8, I don't see why not my recollection of encounters is that overlord figures can be placed anywhere but the starting area for the heroes.

9, 400

I will have to disagree on 2 answers.

5) The rules are poorly written. You can still get most of the rules figured out but I still feel the rule set is not up to par with other rule sets of similar games.


7) While I agree the differences between the avatars are not as great as some on this board will suggest; humanoids as a group are simply bad. If your avatar has those as its 25 point upgrade you will have a distinct disadvantage. Additionally, event treachery is the most powerful in the game because of crushing blow. I know the new rules state you can only get one of these cards instead of 2 but being able to buy the card early because that treachery is cheap for your avatar is a good advantage.

Thanks a lot so far!

Stefan said:

Hi there,

after playing much RtL certain questions put up in my mind.

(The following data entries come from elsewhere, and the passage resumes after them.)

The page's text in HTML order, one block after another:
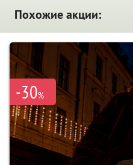
Похожие акции:
-30%
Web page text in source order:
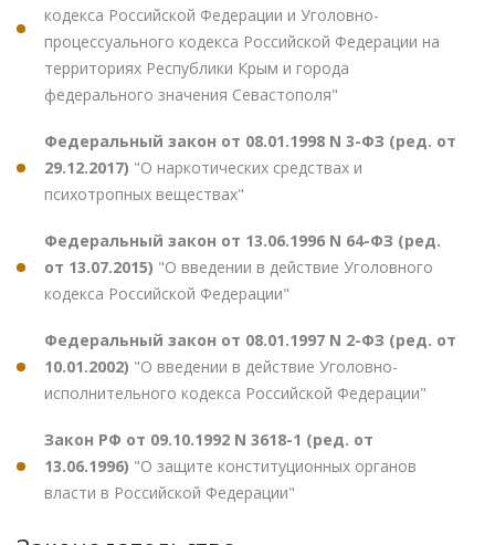
кодекса Российской Федерации и Уголовно-
процессуального кодекса Российской Федерации на
территориях Республики Крым и города
федерального значения Севастополя"
Федеральный закон от 08.01.1998 N 3-ФЗ (ред. от
29.12.2017) "О наркотических средствах и
психотропных веществах"
Федеральный закон от 13.06.1996 N 64-ФЗ (ред.
от 13.07.2015) "О введении в действие Уголовного
кодекса Российской Федерации"
Федеральный закон от 08.01.1997 N 2-ФЗ (ред. от
10.01.2002) "О введении в действие Уголовно-
исполнительного кодекса Российской Федерации"
Закон РФ от 09.10.1992 N 3618-1 (ред. от
13.06.1996) "О защите конституционных органов
власти в Российской Федерации"
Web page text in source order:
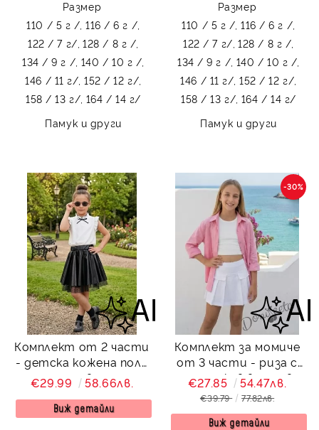
Размер
110 / 5 г /, 116 / 6 г /,
122 / 7 г/, 128 / 8 г /,
134 / 9 г /, 140 / 10 г /,
146 / 11 г/, 152 / 12 г/,
158 / 13 г/, 164 / 14 г/
Памук и други
Размер
110 / 5 г /, 116 / 6 г /,
122 / 7 г/, 128 / 8 г /,
134 / 9 г /, 140 / 10 г /,
146 / 11 г/, 152 / 12 г/,
158 / 13 г/, 164 / 14 г/
Памук и други
Комплект от 2 части
- детска кожена пола
за момиче в черно с
ластик и блузка в
бяло с къс ръкав и
€29.99 58.66лв.
Виж детайли
Комплект за момиче
от 3 части - риза с
дълъг ръкав в розово,
бял топ и пола-
-30%
€27.85 54.47лв.
€39.79 77.82лв.
Виж детайли
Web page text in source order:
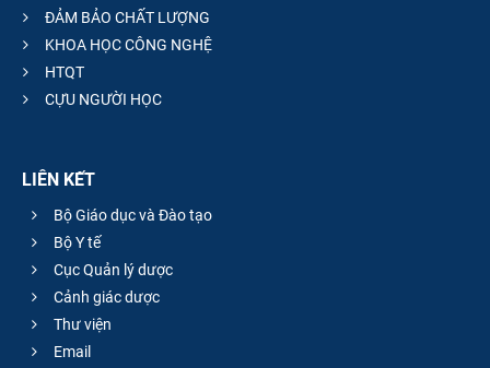
ĐẢM BẢO CHẤT LƯỢNG
KHOA HỌC CÔNG NGHỆ
HTQT
CỰU NGƯỜI HỌC
LIÊN KẾT
Bộ Giáo dục và Đào tạo
Bộ Y tế
Cục Quản lý dược
Cảnh giác dược
Thư viện
Email
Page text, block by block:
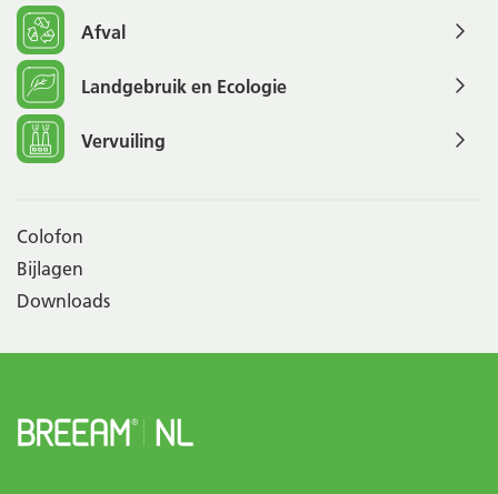
Afval
Landgebruik en Ecologie
Vervuiling
Colofon
Bijlagen
Downloads
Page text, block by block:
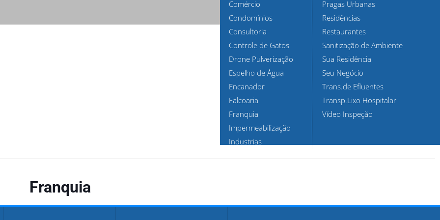
Comércio
Condomínios
Consultoria
Controle de Gatos
Drone Pulverização
Espelho de Água
Encanador
Falcoaria
Franquia
Impermeabilização
Industrias
Pragas Urbanas
Residências
Restaurantes
Sanitização de Ambiente
Sua Residência
Seu Negócio
Trans.de Efluentes
Transp.Lixo Hospitalar
Vídeo Inspeção
Franquia
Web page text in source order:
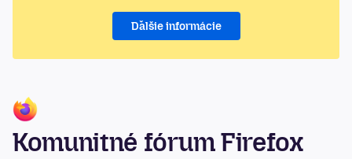
Ďalšie informácie
Komunitné fórum Firefox
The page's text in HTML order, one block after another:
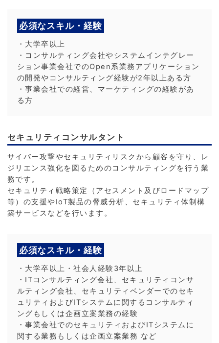
必須なスキル・経験
・大学卒以上
・コンサルティング会社やシステムインテグレー
ション事業会社でのOpen系業務アプリケーション
の開発やコンサルティング経験が2年以上ある方
・事業会社での経営、マーケティングの経験があ
る方
セキュリティコンサルタント
サイバー攻撃やセキュリティリスクから顧客を守り、レ
ジリエンス強化を図るためのコンサルティングを行う業
務です。
セキュリティ戦略策定（アセスメント及びロードマップ
等）の支援やIoT製品の脅威分析、セキュリティ体制構
築サービスなどを行います。
必須なスキル・経験
・大学卒以上・社会人経験3年以上
・ITコンサルティング会社、セキュリティコンサ
ルティング会社、セキュリティベンダーでのセキ
ュリティおよびITシステムに関するコンサルティ
ングもしくは企画立案業務の経験
・事業会社でのセキュリティおよびITシステムに
関する業務もしくは企画立案業務 など
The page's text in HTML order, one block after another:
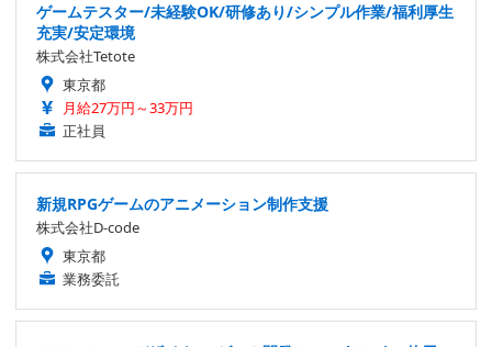
ゲームテスター/未経験OK/研修あり/シンプル作業/福利厚生
充実/安定環境
株式会社Tetote
東京都
月給27万円～33万円
正社員
新規RPGゲームのアニメーション制作支援
株式会社D-code
東京都
業務委託
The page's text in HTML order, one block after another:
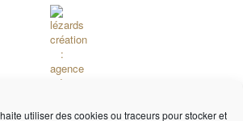
utiliser des cookies ou traceurs pour stocker et
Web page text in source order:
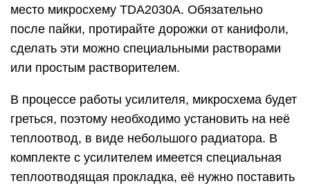
место микросхему TDA2030A. Обязательно
после пайки, протирайте дорожки от канифоли,
сделать эти можно специальными растворами
или простым растворителем.
В процессе работы усилителя, микросхема будет
греться, поэтому необходимо установить на неё
теплоотвод, в виде небольшого радиатора. В
комплекте с усилителем имеется специальная
теплоотводящая прокладка, её нужно поставить
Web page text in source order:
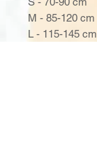
M - 85-120 cm
L - 115-145 cm
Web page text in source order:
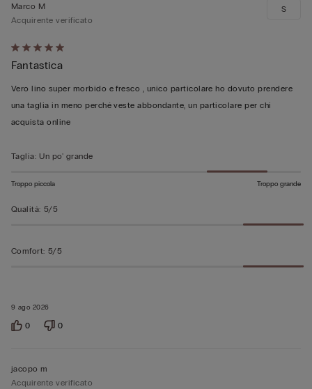
Valutato
5
su
5
9 ago 2026
Marco M
Acquirente verificato
Fantastica
Vero lino super morbido e fresco , unico particolare ho dovuto prendere
una taglia in meno perché veste abbondante, un particolare per chi
acquista online
S
Taglia: Un po' grande
Troppo piccola Troppo grande
Qualità: 5/5
Comfort: 5/5
0 0
jacopo m
Acquirente verificato
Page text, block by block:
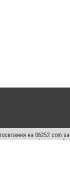
на
прав переслідується

1) Why is some terrain marked red on the levels in the RtL-rulebook? Is this to be considered corrupted terrain?

2) Are there any levels containing the masses of new traps, obstacles and stuff that came along with AoD and WoD? Like the scything blades, the great pit or the boulders?

3) Does the overlord start with any treachery in the game? With all four expansions, there is a really fat pile of overlord cards containing a treachery gem, and even with upgrading all to maximum he would add a maximum of eight or nine of them, which seems a real waste.

4) Are there any different rules for the Feat cards of ToI wenn used in RtL?

5) Am I just too stupid to understand or are the rules so badly written?

6) Not exactly RtL, but when a heroe fell into a pit and spends a movement point, is he than placed next to the pit (e.g. moving normally) or is he just considered climbing out and needs another point to get in an adjacent space?

7) Are the different overlords comparable in strength or do they vary greatly? We currently have the spider queen who seems pretty weak.

8) Is the lieutenant allowed to be placed directly on an escape field and to flee the board in his first turn during an encounter?

9) How much money do the heroes get from money piles?

Thanks in advance!

1. +1 Aric

2. Not really. RtL is designed on the assumption that you don't have any other expansion (as is all of FFG's Descent stuff) so there is no level that requires any of the expansions. Thus there is no level that will have set uses of expansion traps etc. The 4 ToI levels do include levels with ice, because they are released with ToI so you have to have ToI to use them. You can still use teh expansion traps and terrain through Treachery if you desire.

3. No. If the OL has maxed his treachery that's quite enough in a Lt encounter already!

4. Essentially no. ToI doesn't even mention Feats for RtL and there were initial doubts from many people that they should be used at all. However FFG clarified that Feats should be used the same way in RtL as in vanilla Descent and the removal of Telekinesis and Bear Tattoo kept the balance pretty well overall.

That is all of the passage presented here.